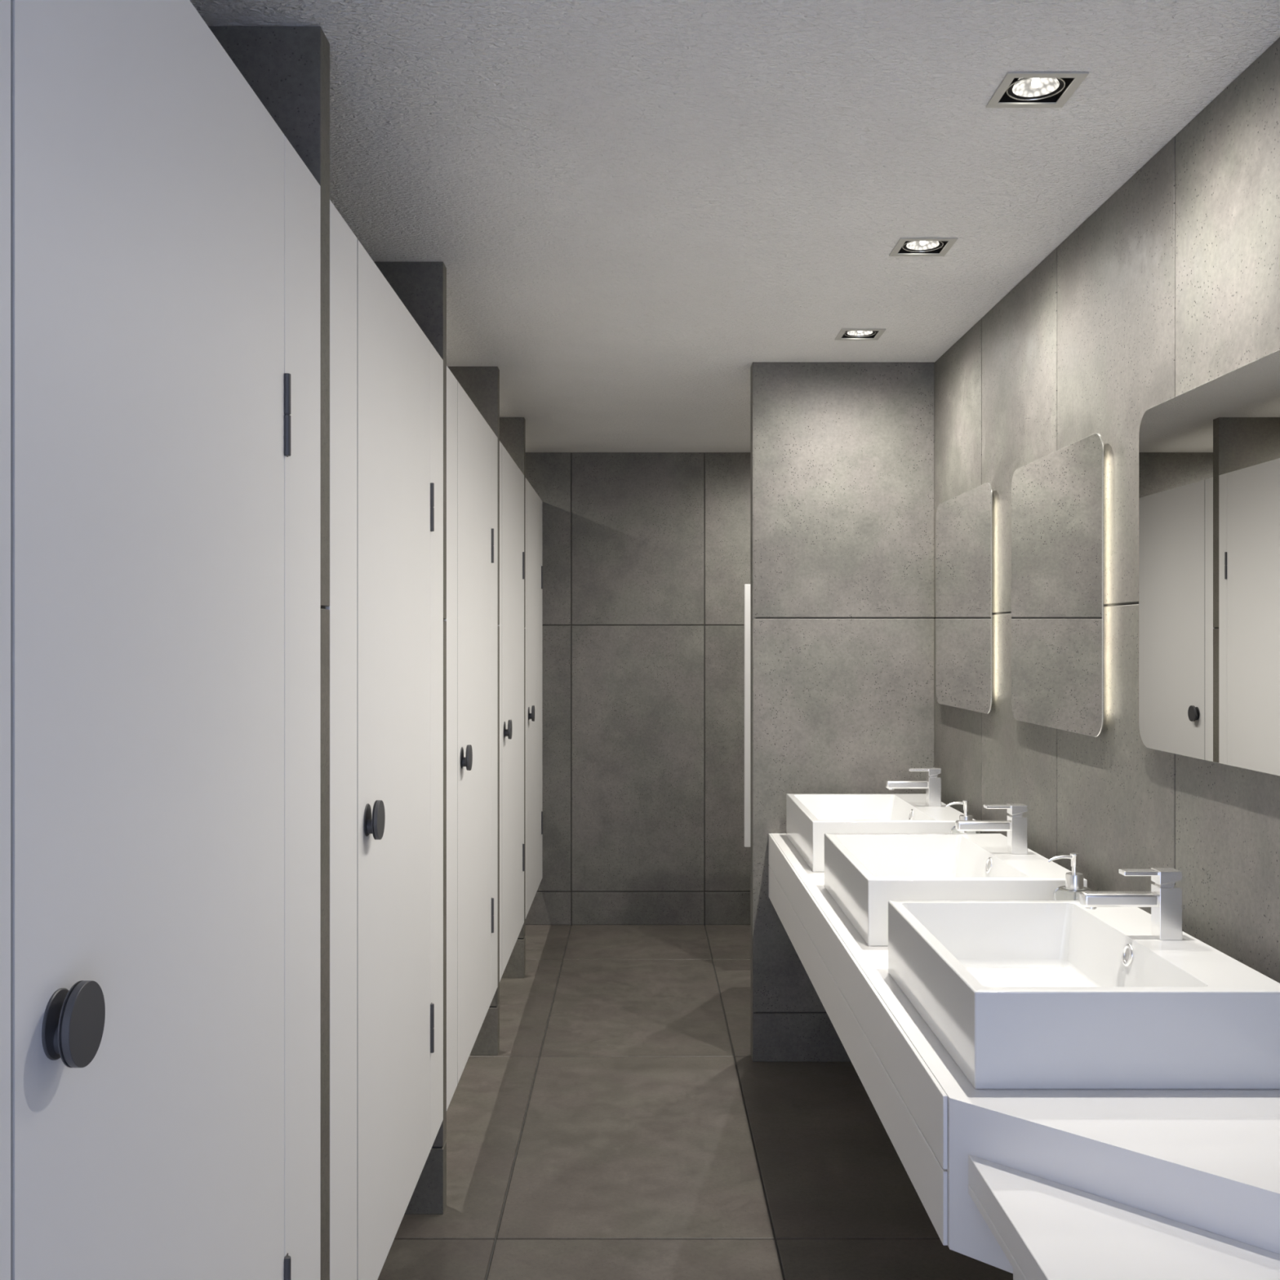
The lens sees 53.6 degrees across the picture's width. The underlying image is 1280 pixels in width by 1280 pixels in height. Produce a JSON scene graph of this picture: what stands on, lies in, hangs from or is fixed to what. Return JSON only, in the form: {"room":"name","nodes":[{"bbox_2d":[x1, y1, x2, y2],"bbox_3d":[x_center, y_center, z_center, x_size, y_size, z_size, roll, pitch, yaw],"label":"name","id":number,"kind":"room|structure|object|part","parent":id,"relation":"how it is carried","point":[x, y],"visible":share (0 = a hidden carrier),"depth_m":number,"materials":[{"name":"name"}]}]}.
{"room":"public restroom","nodes":[
{"label":"public restroom","id":0,"kind":"room"},
{"bbox_2d":[208,26,329,1279],"bbox_3d":[-1.157,0.256,2.070,1.286,2.488,0.061,0,0,0],"label":"wall","id":1,"kind":"structure","parent":0,"point":[287,68],"depth_m":2.04,"materials":[{"name":"concrete"}]},
{"bbox_2d":[284,135,320,1279],"bbox_3d":[-0.526,0.261,1.933,0.025,1.983,0.211,0,0,0],"label":"panel","id":2,"kind":"object","parent":1,"relation":"attached to","point":[302,191],"visible":0.58,"depth_m":1.94,"materials":[{"name":"white laminate"}]},
{"bbox_2d":[10,0,290,1279],"bbox_3d":[-0.513,0.261,1.443,0.051,1.983,0.806,0,0,0],"label":"door","id":3,"kind":"structure","parent":2,"relation":"attached to","point":[150,388],"depth_m":1.30,"materials":[{"name":"white laminate"}]},
{"bbox_3d":[-0.512,0.339,1.119,0.002,0.061,0.061,0,0,0],"label":"knob","id":4,"kind":"part","parent":3,"relation":"part of","materials":[{"name":"metal"}]},
{"bbox_2d":[325,200,357,1279],"bbox_3d":[-0.526,0.261,2.205,0.025,1.983,0.209,0,0,0],"label":"panel","id":5,"kind":"object","parent":1,"relation":"attached to","point":[343,607],"visible":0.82,"depth_m":2.19,"materials":[{"name":"white laminate"}]},
{"bbox_2d":[373,262,446,1214],"bbox_3d":[-1.157,0.256,3.337,1.286,2.488,0.056,0,0,0],"label":"wall","id":6,"kind":"structure","parent":0,"point":[421,286],"depth_m":3.31,"materials":[{"name":"concrete"}]},
{"bbox_2d":[430,342,443,1150],"bbox_3d":[-0.526,0.261,3.205,0.025,1.983,0.206,0,0,0],"label":"panel","id":7,"kind":"object","parent":6,"relation":"attached to","point":[436,361],"visible":0.55,"depth_m":3.21,"materials":[{"name":"white laminate"}]},
{"bbox_2d":[357,239,434,1279],"bbox_3d":[-0.513,0.261,2.715,0.051,1.983,0.813,0,0,0],"label":"door","id":8,"kind":"structure","parent":7,"relation":"attached to","point":[396,491],"depth_m":2.63,"materials":[{"name":"white laminate"}]},
{"bbox_3d":[-0.512,0.339,2.386,0.002,0.061,0.061,0,0,0],"label":"knob","id":9,"kind":"part","parent":8,"relation":"part of","materials":[{"name":"metal"}]},
{"bbox_2d":[444,365,457,1110],"bbox_3d":[-0.526,0.261,3.470,0.025,1.983,0.208,0,0,0],"label":"panel","id":10,"kind":"object","parent":6,"relation":"attached to","point":[451,382],"visible":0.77,"depth_m":3.44,"materials":[{"name":"white laminate"}]},
{"bbox_2d":[448,366,499,1055],"bbox_3d":[-1.157,0.256,4.605,1.286,2.488,0.058,0,0,0],"label":"wall","id":11,"kind":"structure","parent":0,"point":[481,384],"depth_m":4.58,"materials":[{"name":"concrete"}]},
{"bbox_2d":[491,429,497,1000],"bbox_3d":[-0.526,0.261,4.475,0.025,1.983,0.201,0,0,0],"label":"panel","id":12,"kind":"object","parent":11,"relation":"attached to","point":[494,438],"visible":0.38,"depth_m":4.49,"materials":[{"name":"white laminate"}]},
{"bbox_2d":[457,381,493,1084],"bbox_3d":[-0.513,0.261,3.982,0.051,1.983,0.821,0,0,0],"label":"door","id":13,"kind":"structure","parent":12,"relation":"attached to","point":[475,533],"depth_m":3.88,"materials":[{"name":"white laminate"}]},
{"bbox_3d":[-0.512,0.339,3.650,0.002,0.061,0.061,0,0,0],"label":"knob","id":14,"kind":"part","parent":13,"relation":"part of","materials":[{"name":"metal"}]},
{"bbox_2d":[497,440,502,981],"bbox_3d":[-0.526,0.261,4.678,0.025,1.983,0.087,0,0,0],"label":"panel","id":15,"kind":"object","parent":11,"relation":"attached to","point":[500,443],"visible":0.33,"depth_m":4.68,"materials":[{"name":"white laminate"}]},
{"bbox_2d":[499,417,525,977],"bbox_3d":[-1.157,0.256,5.651,1.286,2.488,0.058,0,0,0],"label":"wall","id":16,"kind":"structure","parent":0,"point":[512,429],"depth_m":5.62,"materials":[{"name":"concrete"}]},
{"bbox_2d":[522,473,524,925],"bbox_3d":[-0.526,0.261,5.581,0.025,1.983,0.081,0,0,0],"label":"panel","id":17,"kind":"object","parent":16,"relation":"attached to","point":[522,473],"visible":0.33,"depth_m":5.56,"materials":[{"name":"white laminate"}]},
{"bbox_2d":[502,444,524,975],"bbox_3d":[-0.513,0.261,5.139,0.051,1.983,0.839,0,0,0],"label":"door","id":18,"kind":"structure","parent":17,"relation":"attached to","point":[513,555],"depth_m":5.10,"materials":[{"name":"white laminate"}]},
{"bbox_3d":[-0.512,0.339,4.798,0.002,0.061,0.061,0,0,0],"label":"knob","id":19,"kind":"part","parent":18,"relation":"part of","materials":[{"name":"metal"}]},
{"bbox_2d":[524,478,527,917],"bbox_3d":[-0.526,0.261,5.724,0.025,1.983,0.086,0,0,0],"label":"panel","id":20,"kind":"object","parent":16,"relation":"attached to","point":[526,628],"visible":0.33,"depth_m":5.72,"materials":[{"name":"white laminate"}]},
{"bbox_2d":[525,452,750,925],"bbox_3d":[-0.377,0.256,6.699,2.947,2.588,0.050,0,0,0],"label":"wall","id":21,"kind":"structure","parent":0,"point":[646,556],"depth_m":6.67,"materials":[{"name":"tile"}]},
{"bbox_2d":[541,500,542,879],"bbox_3d":[-0.526,0.261,6.632,0.025,1.983,0.080,0,0,0],"label":"panel","id":22,"kind":"object","parent":21,"relation":"attached to","point":[541,500],"visible":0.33,"depth_m":6.62,"materials":[{"name":"white laminate"}]},
{"bbox_2d":[527,480,542,913],"bbox_3d":[-0.513,0.261,6.188,0.051,1.983,0.846,0,0,0],"label":"door","id":23,"kind":"structure","parent":22,"relation":"attached to","point":[535,569],"depth_m":6.16,"materials":[{"name":"white laminate"}]},
{"bbox_2d":[377,924,1013,1279],"bbox_3d":[-0.377,1.525,2.837,2.947,0.050,7.774,0,0,0],"label":"floor","id":24,"kind":"structure","parent":0,"point":[624,1124],"depth_m":3.75,"materials":[{"name":"tile"}]},
{"bbox_2d":[968,1154,1279,1279],"bbox_3d":[0.766,1.131,1.214,0.560,0.738,1.328,0,0,0],"label":"countertop","id":25,"kind":"structure","parent":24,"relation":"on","point":[1046,1229],"depth_m":1.61,"materials":[{"name":"white paint"}]},
{"bbox_3d":[0.766,0.812,1.214,0.560,0.016,1.328,0,0,0],"label":"frame","id":26,"kind":"part","parent":25,"relation":"part of","materials":[{"name":"white paint"}]},
{"bbox_3d":[0.547,1.160,1.203,0.020,0.680,1.246,0,0,0],"label":"support panel","id":27,"kind":"part","parent":25,"relation":"part of","materials":[{"name":"white paint"}]},
{"bbox_2d":[189,0,1279,452],"bbox_3d":[-0.377,-0.988,2.862,2.947,0.001,7.724,0,0,0],"label":"ceiling","id":28,"kind":"structure","parent":0,"point":[628,207],"depth_m":2.62,"materials":[{"name":"paint"}]},
{"bbox_2d":[835,328,885,340],"bbox_3d":[0.710,-1.024,4.091,0.141,0.078,0.141,0,0,0],"label":"recessed light","id":29,"kind":"object","parent":28,"relation":"in","point":[844,334],"visible":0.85,"depth_m":4.12,"materials":[{"name":"metal"}]},
{"bbox_2d":[888,237,957,256],"bbox_3d":[0.710,-1.024,3.182,0.141,0.078,0.141,0,0,0],"label":"recessed light","id":30,"kind":"object","parent":28,"relation":"in","point":[905,246],"visible":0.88,"depth_m":3.21,"materials":[{"name":"metal"}]},
{"bbox_2d":[985,71,1088,107],"bbox_3d":[0.710,-1.024,2.274,0.141,0.078,0.141,0,0,0],"label":"recessed light","id":31,"kind":"object","parent":28,"relation":"in","point":[1016,89],"visible":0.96,"depth_m":2.29,"materials":[{"name":"silver metal"}]},
{"bbox_2d":[750,362,934,1062],"bbox_3d":[0.724,0.256,4.551,0.646,2.488,0.090,0,0,0],"label":"wall partition","id":32,"kind":"structure","parent":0,"point":[842,454],"depth_m":4.51,"materials":[{"name":"tile"}]},
{"bbox_2d":[744,584,750,847],"bbox_3d":[0.754,0.334,5.611,0.584,1.162,0.022,0,0,0],"label":"privacy screen","id":33,"kind":"object","parent":32,"relation":"attached to","point":[747,587],"visible":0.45,"depth_m":5.60,"materials":[{"name":"white laminate"}]},
{"bbox_2d":[933,37,1279,982],"bbox_3d":[1.072,0.256,2.837,0.050,2.588,7.774,0,0,0],"label":"wall","id":34,"kind":"structure","parent":0,"point":[1171,287],"depth_m":2.74,"materials":[{"name":"tile"}]},
{"bbox_2d":[936,482,992,714],"bbox_3d":[1.037,-0.124,4.053,0.019,0.686,0.691,0,0,0],"label":"wall mirror","id":35,"kind":"object","parent":34,"relation":"attached to","point":[964,522],"visible":1,"depth_m":3.99,"materials":[{"name":"silver mirror"}]},
{"bbox_2d":[768,833,1279,1273],"bbox_3d":[0.751,0.800,2.912,0.589,0.227,3.185,0,0,0],"label":"countertop","id":36,"kind":"structure","parent":34,"relation":"attached to","point":[1208,1160],"depth_m":1.88,"materials":[{"name":"white paint"}]},
{"bbox_3d":[0.460,0.857,3.208,0.007,0.111,2.594,0,0,0],"label":"drawer","id":37,"kind":"part","parent":36,"relation":"part of","materials":[{"name":"white paint"}]},
{"bbox_3d":[0.460,0.743,3.208,0.007,0.111,2.594,0,0,0],"label":"drawer","id":38,"kind":"part","parent":36,"relation":"part of","materials":[{"name":"white paint"}]},
{"bbox_2d":[786,793,975,871],"bbox_3d":[0.757,0.612,4.090,0.492,0.150,0.680,0,0,0],"label":"basin","id":39,"kind":"object","parent":36,"relation":"in","point":[809,816],"visible":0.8,"depth_m":4.10,"materials":[{"name":"white ceramic"}]},
{"bbox_2d":[885,767,941,806],"bbox_3d":[0.883,0.476,4.101,0.174,0.122,0.041,0,0,0],"label":"faucet","id":40,"kind":"object","parent":39,"relation":"on","point":[932,784],"visible":1,"depth_m":4.09,"materials":[{"name":"silver metal"}]},
{"bbox_3d":[0.864,0.468,4.101,0.136,0.024,0.030,0,0,0],"label":"spout","id":41,"kind":"part","parent":40,"relation":"part of","materials":[{"name":"silver metal"}]},
{"bbox_3d":[0.900,0.419,4.101,0.064,0.008,0.029,0,0,0],"label":"lever","id":42,"kind":"part","parent":40,"relation":"part of","materials":[{"name":"silver metal"}]},
{"bbox_2d":[824,833,1087,946],"bbox_3d":[0.757,0.612,3.180,0.492,0.150,0.680,0,0,0],"label":"basin","id":43,"kind":"object","parent":36,"relation":"in","point":[864,872],"visible":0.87,"depth_m":3.13,"materials":[{"name":"white ceramic"}]},
{"bbox_2d":[955,803,1027,854],"bbox_3d":[0.883,0.476,3.192,0.174,0.122,0.041,0,0,0],"label":"faucet","id":44,"kind":"object","parent":43,"relation":"on","point":[1015,825],"visible":1,"depth_m":3.18,"materials":[{"name":"silver metal"}]},
{"bbox_3d":[0.864,0.468,3.192,0.136,0.024,0.030,0,0,0],"label":"spout","id":45,"kind":"part","parent":44,"relation":"part of","materials":[{"name":"silver metal"}]},
{"bbox_3d":[0.900,0.419,3.192,0.064,0.008,0.029,0,0,0],"label":"lever","id":46,"kind":"part","parent":44,"relation":"part of","materials":[{"name":"silver metal"}]},
{"bbox_2d":[945,800,981,833],"bbox_3d":[0.934,0.573,3.632,0.087,0.226,0.087,0,0,45],"label":"soap dispenser","id":47,"kind":"object","parent":36,"relation":"on","point":[966,816],"visible":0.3,"depth_m":3.62,"materials":[{"name":"silver metal"}]},
{"bbox_2d":[950,826,981,833],"bbox_3d":[0.934,0.610,3.632,0.087,0.153,0.087,0,0,0],"label":"bottle","id":48,"kind":"object","parent":47,"relation":"attached to","point":[953,830],"depth_m":3.60,"materials":[{"name":"clear glass"}]},
{"bbox_2d":[1047,853,1093,900],"bbox_3d":[0.936,0.573,2.730,0.087,0.226,0.087,0,0,45],"label":"soap dispenser","id":49,"kind":"object","parent":36,"relation":"on","point":[1073,886],"visible":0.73,"depth_m":2.72,"materials":[{"name":"silver glass"}]},
{"bbox_2d":[1053,885,1093,900],"bbox_3d":[0.936,0.610,2.730,0.087,0.153,0.087,0,0,0],"label":"bottle","id":50,"kind":"object","parent":49,"relation":"attached to","point":[1063,892],"depth_m":2.71,"materials":[{"name":"clear glass"}]},
{"bbox_2d":[888,900,1279,1088],"bbox_3d":[0.757,0.612,2.276,0.492,0.150,0.680,0,0,0],"label":"basin","id":51,"kind":"object","parent":36,"relation":"in","point":[1020,994],"visible":0.99,"depth_m":1.94,"materials":[{"name":"white ceramic"}]},
{"bbox_2d":[1079,867,1182,940],"bbox_3d":[0.883,0.476,2.287,0.174,0.122,0.041,0,0,0],"label":"faucet","id":52,"kind":"object","parent":51,"relation":"on","point":[1164,899],"visible":1,"depth_m":2.27,"materials":[{"name":"silver metal"}]},
{"bbox_3d":[0.864,0.468,2.287,0.136,0.024,0.030,0,0,0],"label":"spout","id":53,"kind":"part","parent":52,"relation":"part of","materials":[{"name":"silver metal"}]},
{"bbox_3d":[0.900,0.419,2.287,0.064,0.008,0.029,0,0,0],"label":"lever","id":54,"kind":"part","parent":52,"relation":"part of","materials":[{"name":"silver metal"}]},
{"bbox_2d":[1011,432,1103,737],"bbox_3d":[1.037,-0.124,3.161,0.019,0.686,0.691,0,0,0],"label":"wall mirror","id":55,"kind":"object","parent":34,"relation":"attached to","point":[1057,497],"visible":1,"depth_m":3.09,"materials":[{"name":"silver mirror"}]},
{"bbox_2d":[1138,349,1279,776],"bbox_3d":[1.037,-0.124,2.264,0.019,0.686,0.691,0,0,0],"label":"wall mirror","id":56,"kind":"object","parent":34,"relation":"attached to","point":[1209,453],"visible":1,"depth_m":2.27,"materials":[{"name":"silver mirror"}]},
{"bbox_3d":[-1.157,0.256,-0.085,1.286,2.488,1.830,0,0,0],"label":"wall","id":57,"kind":"structure","parent":0,"visible":0},
{"bbox_2d":[0,0,10,1279],"bbox_3d":[-0.526,0.261,0.937,0.025,1.983,0.212,0,0,0],"label":"panel","id":58,"kind":"object","parent":57,"relation":"attached to","point":[5,5],"visible":1,"depth_m":1.03,"materials":[{"name":"white laminate"}]}
]}

WHAT TO DO: Where does the word "public" appear in the records? Copy every line that holds it.

SOLUTION TO THIS PROBLEM:
{"room":"public restroom","nodes":[
{"label":"public restroom","id":0,"kind":"room"},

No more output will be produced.